Not mine - wish it was.  Ebay/UK show and tell that was highlighted on Classic Rendevous. 
Just too perfect and a too great a detail photo set to leave alone - all that's missing is a brake detail.  
No, I won't be bidding, but could make this size fit...



 


 


 


 


 


 


 


 


 


 
reported in the ebay listing as original owner and shop-maintained. 

Sheldon has a 1958 catalog listing


----------



## SirMike1983 (Apr 24, 2016)

Are the fenders replacements? Those love to crack and chip. Great bike.


----------



## bulldog1935 (Apr 24, 2016)

Again Mike, not mine - just too pretty to not post.  
I'm sure those had to be replaced along the way and they look like they could date into the 70s.  
He did report the bike had been shop-maintained.


----------



## bulldog1935 (Apr 25, 2016)

ps Mike, while we all like to see those time-capsule bikes that someone purchased then ignored, a bike like this, that has been used, never abused, never weathered, and well-cared for, has so much more class.  In the bike-boom bikes, the time capsule versions have greater value.  But when you get this age and rarity, the ridden and cared-for bike is worth just as much as the ignored time-capsule bike. 

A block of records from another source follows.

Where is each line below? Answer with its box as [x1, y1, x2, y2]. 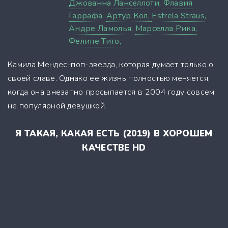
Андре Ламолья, [69, 22, 135, 34]
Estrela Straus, [152, 10, 207, 21]
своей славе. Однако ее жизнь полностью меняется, [8, 72, 210, 84]
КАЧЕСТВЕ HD [82, 141, 146, 154]
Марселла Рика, [135, 22, 197, 34]
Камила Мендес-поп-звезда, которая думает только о [8, 59, 214, 70]
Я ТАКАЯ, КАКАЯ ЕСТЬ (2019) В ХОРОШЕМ [15, 127, 213, 139]
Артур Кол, [106, 10, 152, 21]

I had a fun ride Friday on my old Raleigh.  Everywhere I stopped, it started a conversation, and I was very happy to share our history together. 
One woman, whose husband was enamored with my Raleigh, said, "it looks retro." 
Well it is 40 years old...


----------



## bulldog1935 (Apr 26, 2016)

something else I really like about this bike are those short-reach bars


 
This is a bike that was built to live with daily, tour distance, and generally ride upright and cozy.  
The Raleigh catalog lists the bars as Reg Harris road bend.  Makes me wonder if those gorgeous compact drops are actually the original bar.  
I believe the saddle is a swap.  The catalog lists Brooks Swallow, and his saddle is much more upright (wide, cozy), though probably has been on the bike since day one.


----------



## Eric Amlie (Apr 28, 2016)

I'd turn that saddle clamp around, unless you need the saddle closer to the stem & bar.


----------



## Gasbag (Jun 10, 2016)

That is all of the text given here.